(Stored records)
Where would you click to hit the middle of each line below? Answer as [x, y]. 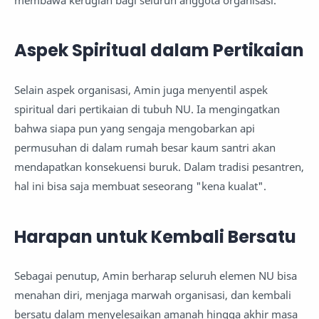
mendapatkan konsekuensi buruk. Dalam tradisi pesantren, [159, 166]
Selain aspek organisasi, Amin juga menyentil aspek [141, 89]
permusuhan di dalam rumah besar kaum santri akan [145, 147]
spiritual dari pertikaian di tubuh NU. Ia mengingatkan [147, 109]
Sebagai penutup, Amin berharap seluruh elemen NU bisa [156, 276]
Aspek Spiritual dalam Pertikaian [159, 51]
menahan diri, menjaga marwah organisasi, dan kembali [153, 295]
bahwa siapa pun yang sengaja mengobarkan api [135, 128]

*Task to complete*:
Copy the lines above exactly, beginning at the line containing "Sebagai penutup, Amin" and stopping at the last line.

*Written answer*:
Sebagai penutup, Amin berharap seluruh elemen NU bisa [156, 276]
Aspek Spiritual dalam Pertikaian [159, 51]
menahan diri, menjaga marwah organisasi, dan kembali [153, 295]
bahwa siapa pun yang sengaja mengobarkan api [135, 128]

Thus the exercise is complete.